== Data for analysis

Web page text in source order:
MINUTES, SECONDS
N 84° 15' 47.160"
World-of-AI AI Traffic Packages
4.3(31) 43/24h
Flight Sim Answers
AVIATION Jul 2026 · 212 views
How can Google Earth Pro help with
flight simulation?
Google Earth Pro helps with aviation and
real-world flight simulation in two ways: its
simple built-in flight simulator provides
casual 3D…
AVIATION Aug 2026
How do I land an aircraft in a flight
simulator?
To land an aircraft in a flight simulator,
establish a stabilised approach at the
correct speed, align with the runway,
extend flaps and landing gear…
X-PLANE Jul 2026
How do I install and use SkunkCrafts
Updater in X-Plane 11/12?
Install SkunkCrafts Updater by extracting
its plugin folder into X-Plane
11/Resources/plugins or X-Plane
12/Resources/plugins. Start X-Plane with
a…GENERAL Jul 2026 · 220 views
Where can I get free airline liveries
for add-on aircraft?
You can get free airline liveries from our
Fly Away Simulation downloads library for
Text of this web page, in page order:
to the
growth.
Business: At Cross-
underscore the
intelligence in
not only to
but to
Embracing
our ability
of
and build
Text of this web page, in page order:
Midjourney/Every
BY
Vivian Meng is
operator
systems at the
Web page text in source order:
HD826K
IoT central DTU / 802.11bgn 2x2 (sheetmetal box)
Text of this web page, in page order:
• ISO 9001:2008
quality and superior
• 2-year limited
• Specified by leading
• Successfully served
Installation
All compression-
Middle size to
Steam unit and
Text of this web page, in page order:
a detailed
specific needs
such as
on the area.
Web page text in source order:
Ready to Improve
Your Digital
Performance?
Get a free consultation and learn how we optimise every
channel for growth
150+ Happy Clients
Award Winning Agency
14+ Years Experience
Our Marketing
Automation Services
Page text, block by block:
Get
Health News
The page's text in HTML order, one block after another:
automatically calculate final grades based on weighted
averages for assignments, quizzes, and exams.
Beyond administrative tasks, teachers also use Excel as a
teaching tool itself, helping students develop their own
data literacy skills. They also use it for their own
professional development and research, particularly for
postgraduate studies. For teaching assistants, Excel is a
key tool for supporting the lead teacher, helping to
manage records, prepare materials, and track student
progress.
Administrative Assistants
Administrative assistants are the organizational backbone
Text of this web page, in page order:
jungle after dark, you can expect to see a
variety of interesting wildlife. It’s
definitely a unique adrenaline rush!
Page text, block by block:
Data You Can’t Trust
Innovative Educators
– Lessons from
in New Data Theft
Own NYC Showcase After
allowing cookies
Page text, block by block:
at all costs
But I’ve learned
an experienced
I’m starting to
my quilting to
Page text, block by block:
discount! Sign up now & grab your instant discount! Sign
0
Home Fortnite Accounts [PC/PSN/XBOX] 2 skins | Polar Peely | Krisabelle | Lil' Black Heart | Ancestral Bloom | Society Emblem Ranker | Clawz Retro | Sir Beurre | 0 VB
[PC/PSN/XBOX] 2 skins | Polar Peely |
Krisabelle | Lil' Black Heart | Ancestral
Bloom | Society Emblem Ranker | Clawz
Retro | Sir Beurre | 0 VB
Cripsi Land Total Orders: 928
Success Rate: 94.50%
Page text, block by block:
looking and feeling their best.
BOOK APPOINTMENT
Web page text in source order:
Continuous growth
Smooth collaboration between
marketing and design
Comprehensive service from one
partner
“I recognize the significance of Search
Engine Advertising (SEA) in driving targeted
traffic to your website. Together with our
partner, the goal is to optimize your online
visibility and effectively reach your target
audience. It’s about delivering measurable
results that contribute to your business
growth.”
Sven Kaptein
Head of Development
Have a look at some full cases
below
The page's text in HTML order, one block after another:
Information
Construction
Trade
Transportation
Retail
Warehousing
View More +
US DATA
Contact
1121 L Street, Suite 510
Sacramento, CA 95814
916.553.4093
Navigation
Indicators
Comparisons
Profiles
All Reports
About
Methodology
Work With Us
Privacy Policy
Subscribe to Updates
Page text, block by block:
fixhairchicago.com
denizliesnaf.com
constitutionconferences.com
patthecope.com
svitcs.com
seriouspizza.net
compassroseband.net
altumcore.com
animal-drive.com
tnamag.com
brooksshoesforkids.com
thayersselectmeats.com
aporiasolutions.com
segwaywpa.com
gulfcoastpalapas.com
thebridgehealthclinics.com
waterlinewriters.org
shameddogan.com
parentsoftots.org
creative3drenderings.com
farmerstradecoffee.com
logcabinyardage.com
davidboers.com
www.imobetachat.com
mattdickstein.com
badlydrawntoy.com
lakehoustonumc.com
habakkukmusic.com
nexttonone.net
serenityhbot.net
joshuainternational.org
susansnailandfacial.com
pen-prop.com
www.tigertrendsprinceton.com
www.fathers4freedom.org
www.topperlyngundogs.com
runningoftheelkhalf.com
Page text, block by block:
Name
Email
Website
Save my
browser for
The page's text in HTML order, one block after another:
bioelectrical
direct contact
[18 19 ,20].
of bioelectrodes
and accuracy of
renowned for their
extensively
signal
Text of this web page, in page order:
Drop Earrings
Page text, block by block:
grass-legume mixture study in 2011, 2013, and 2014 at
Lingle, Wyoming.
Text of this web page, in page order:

====

Task description:
In the lines above, every record is to be repeated exactly.

Reply:
Web page text in source order:
MINUTES, SECONDS
N 84° 15' 47.160"
World-of-AI AI Traffic Packages
4.3(31) 43/24h
Flight Sim Answers
AVIATION Jul 2026 · 212 views
How can Google Earth Pro help with
flight simulation?
Google Earth Pro helps with aviation and
real-world flight simulation in two ways: its
simple built-in flight simulator provides
casual 3D…
AVIATION Aug 2026
How do I land an aircraft in a flight
simulator?
To land an aircraft in a flight simulator,
establish a stabilised approach at the
correct speed, align with the runway,
extend flaps and landing gear…
X-PLANE Jul 2026
How do I install and use SkunkCrafts
Updater in X-Plane 11/12?
Install SkunkCrafts Updater by extracting
its plugin folder into X-Plane
11/Resources/plugins or X-Plane
12/Resources/plugins. Start X-Plane with
a…GENERAL Jul 2026 · 220 views
Where can I get free airline liveries
for add-on aircraft?
You can get free airline liveries from our
Fly Away Simulation downloads library for
Text of this web page, in page order:
to the
growth.
Business: At Cross-
underscore the
intelligence in
not only to
but to
Embracing
our ability
of
and build
Text of this web page, in page order:
Midjourney/Every
BY
Vivian Meng is
operator
systems at the
Web page text in source order:
HD826K
IoT central DTU / 802.11bgn 2x2 (sheetmetal box)
Text of this web page, in page order:
• ISO 9001:2008
quality and superior
• 2-year limited
• Specified by leading
• Successfully served
Installation
All compression-
Middle size to
Steam unit and
Text of this web page, in page order:
a detailed
specific needs
such as
on the area.
Web page text in source order:
Ready to Improve
Your Digital
Performance?
Get a free consultation and learn how we optimise every
channel for growth
150+ Happy Clients
Award Winning Agency
14+ Years Experience
Our Marketing
Automation Services
Page text, block by block:
Get
Health News
The page's text in HTML order, one block after another:
automatically calculate final grades based on weighted
averages for assignments, quizzes, and exams.
Beyond administrative tasks, teachers also use Excel as a
teaching tool itself, helping students develop their own
data literacy skills. They also use it for their own
professional development and research, particularly for
postgraduate studies. For teaching assistants, Excel is a
key tool for supporting the lead teacher, helping to
manage records, prepare materials, and track student
progress.
Administrative Assistants
Administrative assistants are the organizational backbone
Text of this web page, in page order:
jungle after dark, you can expect to see a
variety of interesting wildlife. It’s
definitely a unique adrenaline rush!
Page text, block by block:
Data You Can’t Trust
Innovative Educators
– Lessons from
in New Data Theft
Own NYC Showcase After
allowing cookies
Page text, block by block:
at all costs
But I’ve learned
an experienced
I’m starting to
my quilting to
Page text, block by block:
discount! Sign up now & grab your instant discount! Sign
0
Home Fortnite Accounts [PC/PSN/XBOX] 2 skins | Polar Peely | Krisabelle | Lil' Black Heart | Ancestral Bloom | Society Emblem Ranker | Clawz Retro | Sir Beurre | 0 VB
[PC/PSN/XBOX] 2 skins | Polar Peely |
Krisabelle | Lil' Black Heart | Ancestral
Bloom | Society Emblem Ranker | Clawz
Retro | Sir Beurre | 0 VB
Cripsi Land Total Orders: 928
Success Rate: 94.50%
Page text, block by block:
looking and feeling their best.
BOOK APPOINTMENT
Web page text in source order:
Continuous growth
Smooth collaboration between
marketing and design
Comprehensive service from one
partner
“I recognize the significance of Search
Engine Advertising (SEA) in driving targeted
traffic to your website. Together with our
partner, the goal is to optimize your online
visibility and effectively reach your target
audience. It’s about delivering measurable
results that contribute to your business
growth.”
Sven Kaptein
Head of Development
Have a look at some full cases
below
The page's text in HTML order, one block after another:
Information
Construction
Trade
Transportation
Retail
Warehousing
View More +
US DATA
Contact
1121 L Street, Suite 510
Sacramento, CA 95814
916.553.4093
Navigation
Indicators
Comparisons
Profiles
All Reports
About
Methodology
Work With Us
Privacy Policy
Subscribe to Updates
Page text, block by block:
fixhairchicago.com
denizliesnaf.com
constitutionconferences.com
patthecope.com
svitcs.com
seriouspizza.net
compassroseband.net
altumcore.com
animal-drive.com
tnamag.com
brooksshoesforkids.com
thayersselectmeats.com
aporiasolutions.com
segwaywpa.com
gulfcoastpalapas.com
thebridgehealthclinics.com
waterlinewriters.org
shameddogan.com
parentsoftots.org
creative3drenderings.com
farmerstradecoffee.com
logcabinyardage.com
davidboers.com
www.imobetachat.com
mattdickstein.com
badlydrawntoy.com
lakehoustonumc.com
habakkukmusic.com
nexttonone.net
serenityhbot.net
joshuainternational.org
susansnailandfacial.com
pen-prop.com
www.tigertrendsprinceton.com
www.fathers4freedom.org
www.topperlyngundogs.com
runningoftheelkhalf.com
Page text, block by block:
Name
Email
Website
Save my
browser for
The page's text in HTML order, one block after another:
bioelectrical
direct contact
[18 19 ,20].
of bioelectrodes
and accuracy of
renowned for their
extensively
signal
Text of this web page, in page order:
Drop Earrings
Page text, block by block:
grass-legume mixture study in 2011, 2013, and 2014 at
Lingle, Wyoming.
Text of this web page, in page order:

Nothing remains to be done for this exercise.